# opening on small upson tract



## ponyboy (May 11, 2007)

i have a possible opening for the right person on small tract in upson co.  will be there this sun.

 looking for husband/wife , parent/child or good individal to split cost of lease .


----------



## sandhill93 (May 11, 2007)

how many acres? price?


----------



## ponyboy (May 11, 2007)

155 acres , half would b 600.00 .....


----------



## ponyboy (May 12, 2007)

ttt


----------



## ponyboy (Jun 1, 2007)

i will show this prop. on sun. ............


----------



## Nicodemus (Jun 1, 2007)

Ponyboy, if it weren`t so far off, I just might take you up on it. 

Free bump anyway!


----------



## snipehunter (Jun 2, 2007)

how is the deer and turkey population and how many hunters


----------



## ponyboy (Jun 2, 2007)

nicodemus said:


> Ponyboy, if it weren`t so far off, I just might take you up on it.
> 
> Free bump anyway!



 thanx .........chris


----------



## ponyboy (Jun 2, 2007)

snipehunter said:


> how is the deer and turkey population and how many hunters



 hunters will consist of you n i , my wife comes on occasion as well as my son....you can hunt with , your spouse or 1 child for less than half the lease ...

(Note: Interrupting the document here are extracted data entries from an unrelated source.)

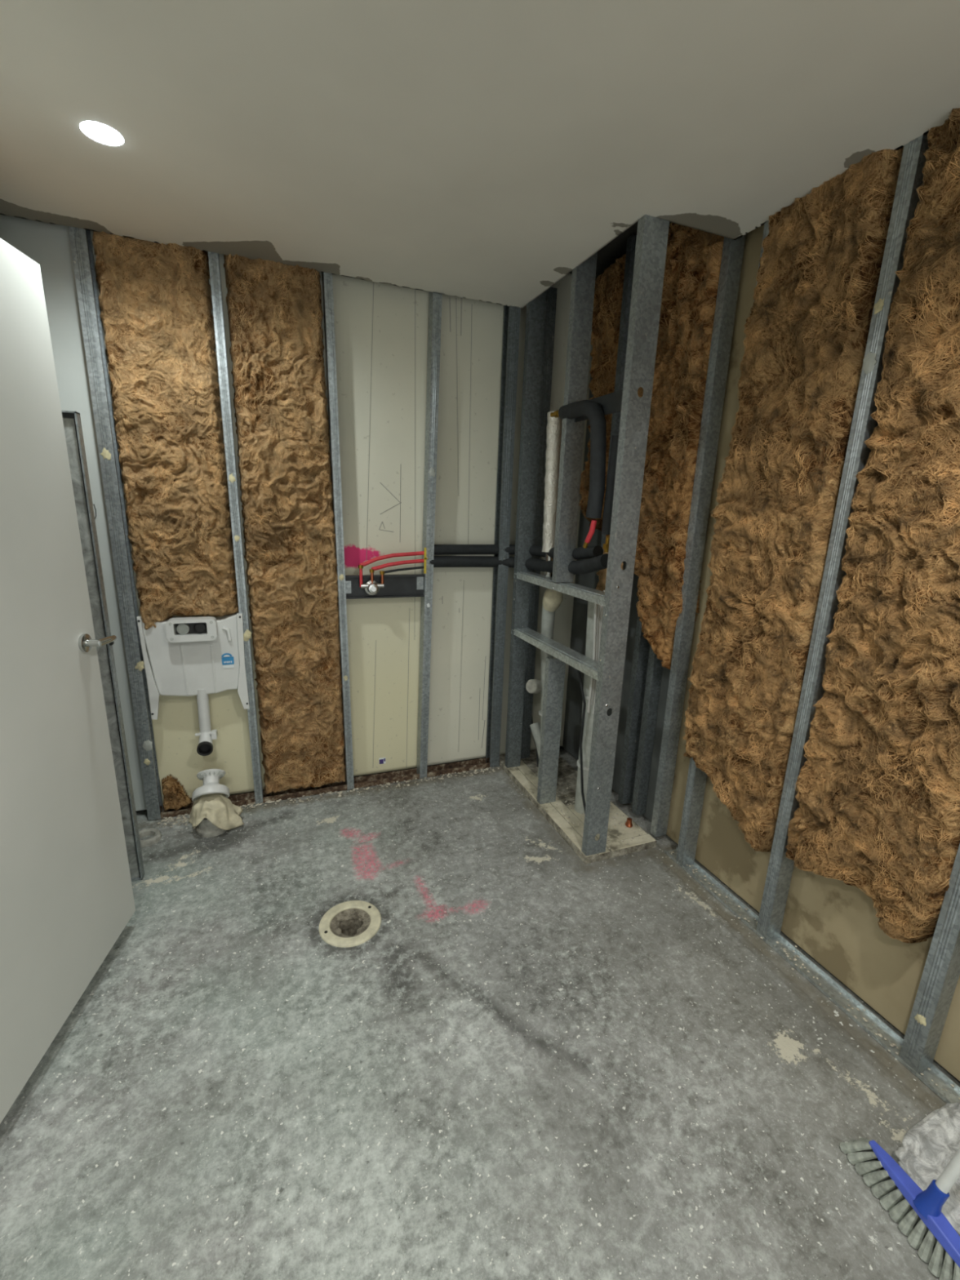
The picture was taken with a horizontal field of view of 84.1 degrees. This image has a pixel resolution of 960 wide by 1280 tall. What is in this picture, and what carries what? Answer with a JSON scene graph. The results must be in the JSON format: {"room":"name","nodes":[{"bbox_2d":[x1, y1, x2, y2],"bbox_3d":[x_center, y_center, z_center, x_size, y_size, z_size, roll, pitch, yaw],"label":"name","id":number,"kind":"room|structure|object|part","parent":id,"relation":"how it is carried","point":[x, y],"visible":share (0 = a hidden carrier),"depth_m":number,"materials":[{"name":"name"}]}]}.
{"room":"building under construction","nodes":[
{"label":"building under construction","id":0,"kind":"room"},
{"bbox_2d":[0,214,592,812],"bbox_3d":[-0.574,-0.490,2.632,2.640,2.670,0.104,-4,15,-21],"label":"wall","id":1,"kind":"structure","parent":0,"point":[381,329],"depth_m":2.61,"materials":[{"name":"beige paint"}]},
{"bbox_2d":[92,231,239,629],"bbox_3d":[-1.260,-0.793,2.180,0.420,1.601,0.119,-4,15,-21],"label":"insulation batt","id":2,"kind":"object","parent":1,"relation":"attached to","point":[157,318],"visible":0.96,"depth_m":2.14,"materials":[{"name":"brown fabric"}]},
{"bbox_2d":[223,253,345,794],"bbox_3d":[-0.855,-0.413,2.436,0.427,2.435,0.129,-4,15,-21],"label":"insulation batt","id":3,"kind":"object","parent":1,"relation":"attached to","point":[275,313],"visible":0.99,"depth_m":2.38,"materials":[{"name":"brown fabric"}]},
{"bbox_2d":[379,758,385,764],"bbox_3d":[-0.535,0.664,2.917,0.033,0.031,0.001,-4,15,-21],"label":"print","id":4,"kind":"object","parent":1,"relation":"attached to","point":[382,761],"depth_m":2.92},
{"bbox_2d":[0,748,959,1279],"bbox_3d":[0.165,1.269,0.995,2.567,0.013,4.394,-4,15,-21],"label":"floor","id":5,"kind":"structure","parent":0,"point":[539,1062],"depth_m":1.40,"materials":[{"name":"concrete"}]},
{"bbox_2d":[61,410,144,881],"bbox_3d":[-1.409,0.114,1.867,0.236,1.718,0.040,-4,15,-21],"label":"stud","id":6,"kind":"object","parent":5,"relation":"on","point":[72,422],"visible":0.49,"depth_m":1.86,"materials":[{"name":"metal"}]},
{"bbox_2d":[138,828,161,847],"bbox_3d":[-1.467,0.866,2.339,0.116,0.026,0.116,-4,15,-21],"label":"pipe","id":7,"kind":"object","parent":5,"relation":"on","point":[157,834],"visible":0.73,"depth_m":2.34,"materials":[{"name":"plastic"}]},
{"bbox_2d":[161,773,191,810],"bbox_3d":[-1.444,0.728,2.525,0.125,0.168,0.087,-4,15,-21],"label":"scrap","id":8,"kind":"object","parent":5,"relation":"on","point":[175,797],"visible":1,"depth_m":2.50,"materials":[{"name":"brown fabric"}]},
{"bbox_2d":[188,768,244,837],"bbox_3d":[-1.201,0.728,2.422,0.227,0.290,0.209,-4,15,-21],"label":"connector","id":9,"kind":"object","parent":5,"relation":"on","point":[212,813],"visible":1,"depth_m":2.37,"materials":[{"name":"plastic"}]},
{"bbox_2d":[157,757,494,819],"bbox_3d":[-0.722,0.766,2.819,1.710,0.030,0.067,-4,15,-21],"label":"floor track","id":10,"kind":"object","parent":5,"relation":"on","point":[470,765],"visible":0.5,"depth_m":2.83,"materials":[{"name":"metal"}]},
{"bbox_2d":[68,226,163,820],"bbox_3d":[-1.484,-0.380,2.211,0.063,2.496,0.076,-4,15,-21],"label":"stud","id":11,"kind":"object","parent":10,"relation":"on","point":[81,243],"visible":0.94,"depth_m":2.15,"materials":[{"name":"metal"}]},
{"bbox_2d":[208,251,262,804],"bbox_3d":[-1.072,-0.406,2.368,0.055,2.496,0.076,-4,15,-21],"label":"stud","id":12,"kind":"object","parent":10,"relation":"on","point":[214,260],"visible":0.89,"depth_m":2.29,"materials":[{"name":"metal"}]},
{"bbox_2d":[136,612,249,719],"bbox_3d":[-1.277,0.113,2.402,0.410,0.468,0.112,-4,15,-21],"label":"toilet cistern","id":13,"kind":"object","parent":12,"relation":"attached to","point":[187,655],"visible":1,"depth_m":2.38,"materials":[{"name":"white plastic"}]},
{"bbox_2d":[195,688,217,755],"bbox_3d":[-1.269,0.375,2.451,0.092,0.303,0.111,-4,15,-21],"label":"pipe","id":14,"kind":"object","parent":13,"relation":"attached to","point":[205,747],"visible":0.98,"depth_m":2.45,"materials":[{"name":"white plastic"}]},
{"bbox_3d":[-1.144,-0.030,2.406,0.038,0.069,0.019,-4,15,-21],"label":"inlet moulding","id":15,"kind":"part","parent":13,"relation":"part of","materials":[{"name":"white plastic"}]},
{"bbox_2d":[321,272,354,789],"bbox_3d":[-0.667,-0.432,2.523,0.066,2.496,0.074,-4,15,-21],"label":"stud","id":16,"kind":"object","parent":10,"relation":"on","point":[327,284],"visible":0.87,"depth_m":2.44,"materials":[{"name":"metal"}]},
{"bbox_2d":[416,291,442,778],"bbox_3d":[-0.260,-0.457,2.678,0.095,2.496,0.076,-4,15,-21],"label":"stud","id":17,"kind":"object","parent":10,"relation":"on","point":[434,298],"visible":0.89,"depth_m":2.62,"materials":[{"name":"metal"}]},
{"bbox_2d":[345,564,424,599],"bbox_3d":[-0.458,-0.285,2.603,0.400,0.165,0.082,-4,15,-21],"label":"shower mixer","id":18,"kind":"object","parent":17,"relation":"attached to","point":[381,585],"visible":0.9,"depth_m":2.63,"materials":[{"name":"black metal"}]},
{"bbox_2d":[359,551,424,566],"bbox_3d":[-0.423,-0.396,2.598,0.326,0.076,0.021,-4,15,-22],"label":"pipe","id":19,"kind":"object","parent":18,"relation":"attached to","point":[420,553],"visible":1,"depth_m":2.58,"materials":[{"name":"red plastic"}]},
{"bbox_2d":[371,559,423,570],"bbox_3d":[-0.399,-0.369,2.615,0.271,0.058,0.021,-4,15,-23],"label":"pipe","id":20,"kind":"object","parent":18,"relation":"attached to","point":[415,561],"visible":1,"depth_m":2.60,"materials":[{"name":"red plastic"}]},
{"bbox_2d":[384,565,423,573],"bbox_3d":[-0.376,-0.346,2.630,0.220,0.037,0.013,-4,15,-23],"label":"pipe","id":21,"kind":"object","parent":18,"relation":"attached to","point":[415,567],"visible":1,"depth_m":2.62,"materials":[{"name":"black plastic"}]},
{"bbox_2d":[423,547,427,573],"bbox_3d":[-0.271,-0.395,2.648,0.018,0.127,0.006,-4,15,-21],"label":"clip","id":22,"kind":"object","parent":17,"relation":"attached to","point":[424,557],"visible":1,"depth_m":2.65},
{"bbox_2d":[485,305,520,767],"bbox_3d":[0.115,-0.481,2.823,0.064,2.496,0.072,-4,15,-21],"label":"stud","id":23,"kind":"object","parent":10,"relation":"on","point":[511,323],"visible":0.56,"depth_m":2.77,"materials":[{"name":"metal"}]},
{"bbox_2d":[318,900,381,947],"bbox_3d":[-0.468,1.068,1.927,0.222,0.119,0.222,-4,15,-21],"label":"floor drain","id":24,"kind":"object","parent":5,"relation":"in","point":[351,923],"visible":0.91,"depth_m":1.93,"materials":[{"name":"beige plastic"}]},
{"bbox_2d":[531,717,539,767],"bbox_3d":[0.316,0.571,3.132,0.028,0.330,0.266,-1,14,-12],"label":"cable","id":25,"kind":"object","parent":5,"relation":"on","point":[537,756],"visible":0.21,"depth_m":3.05,"materials":[{"name":"grey plastic"}]},
{"bbox_2d":[520,286,557,758],"bbox_3d":[0.285,-0.492,2.888,0.076,2.496,0.072,-4,15,-21],"label":"stud","id":26,"kind":"object","parent":5,"relation":"on","point":[551,293],"visible":0.38,"depth_m":2.78,"materials":[{"name":"metal"}]},
{"bbox_2d":[525,588,563,777],"bbox_3d":[0.341,0.307,2.852,0.178,1.224,0.133,11,17,33],"label":"pipe","id":27,"kind":"object","parent":5,"relation":"on","point":[552,599],"visible":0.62,"depth_m":2.79,"materials":[{"name":"grey plastic"}]},
{"bbox_2d":[157,767,959,1098],"bbox_3d":[0.107,0.876,2.462,3.017,0.041,1.262,7,15,21],"label":"crumbs","id":28,"kind":"object","parent":5,"relation":"on","point":[487,768],"visible":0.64,"depth_m":2.50,"materials":[{"name":"paint"}]},
{"bbox_2d":[498,750,656,864],"bbox_3d":[0.444,0.811,2.789,0.371,0.035,1.003,-4,15,-21],"label":"plinth","id":29,"kind":"object","parent":5,"relation":"on","point":[525,777],"visible":0.71,"depth_m":2.57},
{"bbox_2d":[625,817,632,827],"bbox_3d":[0.701,0.855,2.501,0.036,0.038,0.036,-4,15,-21],"label":"fitting","id":30,"kind":"object","parent":29,"relation":"on","point":[628,823],"visible":1,"depth_m":2.49,"materials":[{"name":"orange metal"}]},
{"bbox_2d":[574,600,594,814],"bbox_3d":[0.530,0.327,2.515,0.112,1.053,0.135,-4,15,-21],"label":"pipe","id":31,"kind":"object","parent":5,"relation":"on","point":[588,717],"visible":0.27,"depth_m":2.49,"materials":[{"name":"grey plastic"}]},
{"bbox_2d":[577,669,586,814],"bbox_3d":[0.473,0.448,2.487,0.012,0.728,0.208,-4,15,-21],"label":"cable","id":32,"kind":"object","parent":31,"relation":"hanging from","point":[578,671],"visible":0.76,"depth_m":2.48,"materials":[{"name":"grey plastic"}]},
{"bbox_2d":[504,214,669,856],"bbox_3d":[0.383,-0.426,2.365,0.099,2.564,0.868,-4,15,-21],"label":"framing","id":33,"kind":"object","parent":5,"relation":"on","point":[652,233],"visible":0.96,"depth_m":2.19,"materials":[{"name":"metal"}]},
{"bbox_2d":[429,553,608,573],"bbox_3d":[0.141,-0.357,2.418,0.556,0.146,0.849,-4,15,-21],"label":"pipe","id":34,"kind":"object","parent":33,"relation":"attached to","point":[598,562],"visible":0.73,"depth_m":2.69,"materials":[{"name":"black plastic"}]},
{"bbox_2d":[542,411,562,576],"bbox_3d":[0.344,-0.688,2.554,0.077,0.757,0.104,-4,15,-21],"label":"pipe","id":35,"kind":"object","parent":34,"relation":"attached to","point":[554,425],"visible":0.75,"depth_m":2.51,"materials":[{"name":"white plastic"}]},
{"bbox_2d":[601,435,618,552],"bbox_3d":[0.514,-0.555,2.046,0.058,0.434,0.077,-4,15,-21],"label":"riser pipe","id":36,"kind":"object","parent":34,"relation":"attached to","point":[607,510],"visible":0.55,"depth_m":2.03,"materials":[{"name":"black plastic"}]},
{"bbox_2d":[434,544,603,559],"bbox_3d":[0.125,-0.415,2.464,0.566,0.102,0.722,-4,15,-21],"label":"pipe","id":37,"kind":"object","parent":33,"relation":"attached to","point":[590,552],"visible":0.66,"depth_m":2.69,"materials":[{"name":"black plastic"}]},
{"bbox_2d":[550,389,622,548],"bbox_3d":[0.414,-0.668,2.154,0.063,0.576,0.507,-4,15,-21],"label":"pipe","id":38,"kind":"object","parent":33,"relation":"attached to","point":[594,410],"visible":0.97,"depth_m":2.03,"materials":[{"name":"black rubber"}]},
{"bbox_3d":[0.458,-0.908,2.076,0.008,0.071,0.450,-4,15,-21],"label":"mounting plate","id":39,"kind":"part","parent":38,"relation":"part of","materials":[{"name":"black metal"}]},
{"bbox_2d":[586,603,597,712],"bbox_3d":[0.489,0.060,2.305,0.018,0.531,0.033,-4,15,-21],"label":"conduit","id":40,"kind":"object","parent":33,"relation":"attached to","point":[595,604],"visible":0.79,"depth_m":2.29,"materials":[{"name":"plastic"}]},
{"bbox_2d":[591,604,599,705],"bbox_3d":[0.504,0.039,2.317,0.018,0.507,0.033,-4,15,-21],"label":"conduit","id":41,"kind":"object","parent":33,"relation":"attached to","point":[598,605],"visible":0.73,"depth_m":2.30,"materials":[{"name":"plastic"}]},
{"bbox_2d":[592,604,602,714],"bbox_3d":[0.519,0.064,2.340,0.018,0.546,0.033,-4,15,-21],"label":"conduit","id":42,"kind":"object","parent":33,"relation":"attached to","point":[601,606],"visible":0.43,"depth_m":2.31,"materials":[{"name":"plastic"}]},
{"bbox_2d":[597,234,636,582],"bbox_3d":[0.625,-0.473,2.582,0.061,2.563,0.037,-4,15,-21],"label":"stud","id":43,"kind":"object","parent":5,"relation":"on","point":[631,241],"visible":0.26,"depth_m":2.34,"materials":[{"name":"metal"}]},
{"bbox_2d":[664,847,959,1103],"bbox_3d":[1.430,1.320,0.928,0.067,0.012,3.220,-4,15,-21],"label":"floor track","id":44,"kind":"object","parent":5,"relation":"on","point":[828,987],"visible":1,"depth_m":1.71,"materials":[{"name":"metal"}]},
{"bbox_2d":[675,220,769,866],"bbox_3d":[0.924,-0.248,1.996,0.068,2.496,0.037,-4,15,-21],"label":"stud","id":45,"kind":"object","parent":44,"relation":"on","point":[696,778],"visible":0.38,"depth_m":2.22,"materials":[{"name":"metal"}]},
{"bbox_2d":[755,133,928,941],"bbox_3d":[1.073,-0.147,1.615,0.072,2.496,0.044,-4,15,-21],"label":"stud","id":46,"kind":"object","parent":44,"relation":"on","point":[906,199],"visible":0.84,"depth_m":1.55,"materials":[{"name":"metal"}]},
{"bbox_2d":[898,844,959,1075],"bbox_3d":[1.248,-0.032,1.178,0.070,2.496,0.046,-4,15,-21],"label":"stud","id":47,"kind":"object","parent":44,"relation":"on","point":[941,971],"visible":1,"depth_m":1.40,"materials":[{"name":"metal"}]},
{"bbox_2d":[840,1137,959,1279],"bbox_3d":[1.092,0.651,1.009,0.426,1.255,0.387,-4,15,-21],"label":"broom","id":48,"kind":"object","parent":5,"relation":"on","point":[937,1243],"visible":1,"depth_m":1.10,"materials":[{"name":"blue plastic"}]},
{"bbox_2d":[912,1179,949,1219],"bbox_3d":[0.929,1.152,1.098,0.054,0.073,0.044,-4,15,-21],"label":"socket","id":49,"kind":"object","parent":48,"relation":"attached to","point":[927,1204],"depth_m":1.09,"materials":[{"name":"blue plastic"}]},
{"bbox_3d":[1.133,0.598,0.975,0.379,1.133,0.021,0,14,-6],"label":"handle","id":50,"kind":"part","parent":48,"relation":"part of","materials":[{"name":"white plastic"}]},
{"bbox_2d":[891,1101,959,1235],"bbox_3d":[1.134,1.212,1.093,0.275,0.113,0.419,-4,15,-21],"label":"plastic bag","id":51,"kind":"object","parent":5,"relation":"on","point":[926,1148],"visible":0.67,"depth_m":1.22,"materials":[{"name":"white plastic"}]},
{"bbox_2d":[0,0,959,308],"bbox_3d":[0.194,-1.030,0.323,2.412,0.012,4.254,-4,15,-21],"label":"ceiling","id":52,"kind":"structure","parent":0,"point":[482,150],"depth_m":1.30,"materials":[{"name":"paint"}]},
{"bbox_2d":[80,120,124,146],"bbox_3d":[-0.995,-1.337,1.401,0.136,0.020,0.136,-4,15,-21],"label":"recessed light","id":53,"kind":"object","parent":52,"relation":"in","point":[97,131],"visible":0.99,"depth_m":1.40,"materials":[{"name":"white plastic"}]},
{"bbox_2d":[569,221,671,277],"bbox_3d":[0.241,-1.303,0.362,2.640,0.060,4.500,-4,15,-21],"label":"ceiling track","id":54,"kind":"structure","parent":0,"point":[607,255],"depth_m":2.43,"materials":[{"name":"black metal"}]},
{"bbox_2d":[561,224,959,1080],"bbox_3d":[1.335,-0.078,1.092,0.012,2.600,4.450,-4,15,-21],"label":"wall","id":55,"kind":"structure","parent":0,"point":[834,922],"depth_m":1.94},
{"bbox_2d":[578,253,626,531],"bbox_3d":[0.603,-1.155,2.608,0.147,1.229,0.340,-4,15,-21],"label":"insulation batt","id":56,"kind":"object","parent":55,"relation":"attached to","point":[608,291],"visible":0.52,"depth_m":2.52,"materials":[{"name":"brown fabric"}]},
{"bbox_2d":[595,549,622,591],"bbox_3d":[0.590,-0.308,2.449,0.060,0.250,0.159,-4,15,-21],"label":"insulation batt","id":57,"kind":"object","parent":55,"relation":"attached to","point":[601,585],"visible":0.28,"depth_m":2.47,"materials":[{"name":"brown fabric"}]},
{"bbox_2d":[617,615,649,804],"bbox_3d":[0.779,-0.421,2.396,0.061,2.563,0.037,-4,15,-21],"label":"stud","id":58,"kind":"object","parent":55,"relation":"attached to","point":[642,646],"visible":0.36,"depth_m":2.58,"materials":[{"name":"metal"}]},
{"bbox_2d":[631,645,662,815],"bbox_3d":[0.821,-0.397,2.304,0.061,2.563,0.037,-4,15,-21],"label":"stud","id":59,"kind":"object","parent":55,"relation":"attached to","point":[654,675],"visible":0.36,"depth_m":2.50,"materials":[{"name":"metal"}]},
{"bbox_2d":[633,222,724,669],"bbox_3d":[0.769,-0.771,2.241,0.144,1.778,0.495,-4,15,-21],"label":"insulation batt","id":60,"kind":"object","parent":55,"relation":"attached to","point":[693,260],"visible":0.7,"depth_m":2.13,"materials":[{"name":"brown fabric"}]},
{"bbox_2d":[650,234,746,836],"bbox_3d":[0.861,-0.354,2.137,0.061,2.563,0.037,-4,15,-21],"label":"stud","id":61,"kind":"object","parent":55,"relation":"attached to","point":[732,250],"visible":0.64,"depth_m":2.09,"materials":[{"name":"metal"}]},
{"bbox_2d":[682,146,903,852],"bbox_3d":[0.966,-0.333,1.807,0.137,2.169,0.476,-4,15,-21],"label":"insulation batt","id":62,"kind":"object","parent":55,"relation":"attached to","point":[806,331],"visible":0.95,"depth_m":1.71,"materials":[{"name":"brown fabric"}]},
{"bbox_2d":[785,107,959,943],"bbox_3d":[1.145,-0.226,1.352,0.140,2.144,0.466,-4,15,-21],"label":"insulation batt","id":63,"kind":"object","parent":55,"relation":"attached to","point":[877,785],"visible":1,"depth_m":1.39,"materials":[{"name":"brown fabric"}]},
{"bbox_3d":[-1.010,0.079,0.201,0.030,2.620,4.450,-4,15,-21],"label":"wall","id":64,"kind":"structure","parent":0,"visible":0},
{"bbox_2d":[0,238,135,1124],"bbox_3d":[-1.119,0.087,1.226,0.097,1.980,0.842,0,14,-6],"label":"door","id":65,"kind":"structure","parent":64,"relation":"in","point":[67,898],"depth_m":1.38,"materials":[{"name":"white metal"}]},
{"bbox_3d":[-1.140,0.009,1.564,0.046,0.054,0.054,0,14,-9],"label":"handle","id":66,"kind":"part","parent":65,"relation":"part of","materials":[{"name":"silver metal"}]},
{"bbox_3d":[-1.121,0.001,1.599,0.024,0.023,0.079,1,14,-3],"label":"handle lever","id":67,"kind":"part","parent":65,"relation":"part of","materials":[{"name":"silver metal"}]}
]}

 you will b rite at sprewell bluff wma and park , can hunt next door fer  the cost of a wma stamp , gets too hot go fishing , canoeing on the flint ....


----------



## nickel back (Jun 2, 2007)

thats a deal.....and ponyboy is a good guy....wish I had the money


----------



## jones (Jun 2, 2007)

*155acres*

pm sent call me


----------



## snipehunter (Jun 3, 2007)

How is the turkey population


----------



## ponyboy (Jun 4, 2007)

i see and hear turkeys thruout the deer season  , i think you would have a better chance when the season opens [ turkey ] next door on the wma ..... i m not much of a turkey hunter at this time .....


----------



## ponyboy (Jun 4, 2007)

nickel back said:


> thats a deal.....and ponyboy is a good guy....wish I had the money



 thanx stacey .......


----------



## snipehunter (Jun 4, 2007)

How many deer did you harvest last year


----------



## Whitefeather (Jun 6, 2007)

PM sent


----------



## ponyboy (Jun 6, 2007)

Whitefeather said:


> PM sent



 back at ya .......


----------



## ponyboy (Jun 27, 2007)

ttt


----------



## COUNTRYBOY1007 (Jun 28, 2007)

Still  available?


----------



## Whitefeather (Jun 28, 2007)

Still waiting to hear from you.


----------



## ponyboy (Jul 26, 2007)

Whitefeather said:


> Still waiting to hear from you.



tryed callin a few times .........recent pm sent .....can go down sunday .....


----------



## ponyboy (Jul 26, 2007)

COUNTRYBOY1007 said:


> Still  available?



 still open ......


----------



## wvhunter (Jul 30, 2007)

*Upson*

P.M. sent


----------



## ponyboy (Jul 30, 2007)

wvhunter said:


> P.M. sent



 back at ya ....


----------